Elasticsearch 的功能还是很强大的，这次 Elasticsearch 升级没有使用自定义的 Routing 的机制，一个是任务时间考虑，另一个是现在的服务负载还能撑一段时间，并不急迫需求这样的优化。现在有了索引别名，以后就可以放心的考虑优化进程了～

24 个赞

huacnlee 将本帖设为了精华贴。 11月02日 11:19

ForrestDouble #1 2017年11月04日

最近也在使用 ELK 做数据挖掘和日志管理，说真的太好用了 5000 万行的日志数据查询 1-2 秒，几乎不要优化。感觉这是要取代 mogo 和 hbase 这种 nosql 的节奏！！！

pathbox #2 2017年11月05日

对

ForrestDouble 回复

公司自用日志管理一般没什么必要主动想优化了，如果给客户用那就要想优化了，没有快只有更快。取代 MongoDB 和 HBASE 我觉得到不一定，各有优点。个人觉得 es 擅长做搜索层服务，而不是存储层服务。以后怎样就未知

helapu #3 2017年11月05日

我们公司使用的 2.4

onemagicant #4 2017年11月06日

https://github.com/elastic/elasticsearch-ruby/tree/master/elasticsearch-dsl

写个更漂亮更好维护的 query.

hooopo #5 2017年11月06日

你是从 1.x 升级到 5.x 啊，你上面说的那些 changes 大部分是 1.x 到 2.x 的 change。

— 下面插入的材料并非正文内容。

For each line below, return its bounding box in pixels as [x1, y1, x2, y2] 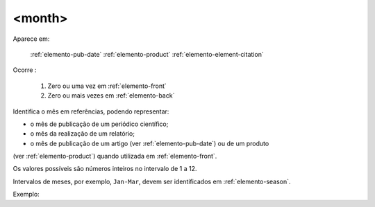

另，推荐 searchkick，zero downtime reindex，版本兼容，搜索常用场景都已经提供了最佳实践。

1 个赞

pathbox #6 2017年11月06日

对

hooopo 回复

嗯，是的。query changes 在 2.x 版本就已经有很多改变了，我重构的时候是直接看 5.0 大版本的 Breaking changes。看过 searchkick，项目中没使用，因为之前项目中已经封装了很多逻辑代码。以后的新项目，使用 searchkick 还是挺好的

zouchaoge #7 2017年11月07日

我司 1.x，2.x，5.x 都有，尴尬

hooopo #8 2017年11月07日

对

zouchaoge 回复

厉害了

Alexander #9 2017年11月07日

谢谢楼主分享有个小问题：

不再使用 filtered

改了后不是 filter context 了，外面应该还要套个 bool > filter

pathbox #10 2017年11月08日

对

Alexander 回复

明白了。谢谢。是改成这样


{bool: {
  filter: {
    {bool: {
       must:[
         {term: {order_id: order_id}},
       ],
       should: [
         {terms: {user_id: user_id}}
       ]
     }
    }
  }
 }
}

{filtered: {filter: {}} } => {bool: {filter:{}}} {filtered: {query:{}}} => {bool: {must: []}}

用 filter 可以 cache。但是我在本地，500w 数据，下面两种查询的速度是一样的。第一次比较慢，第二次之后就快了一倍

{
    "query": {
        "bool": {
            "must": [
               {"term": {"company_id":1}}
            ]
        }
    }

}

{
    "query":{
        "bool":{
            "filter":{
                "bool": {
                    "must": [
                       {"term": {
                          "company_id": 1
                       }}
                    ]
                }
            }
        }
    }
}

好像没有区别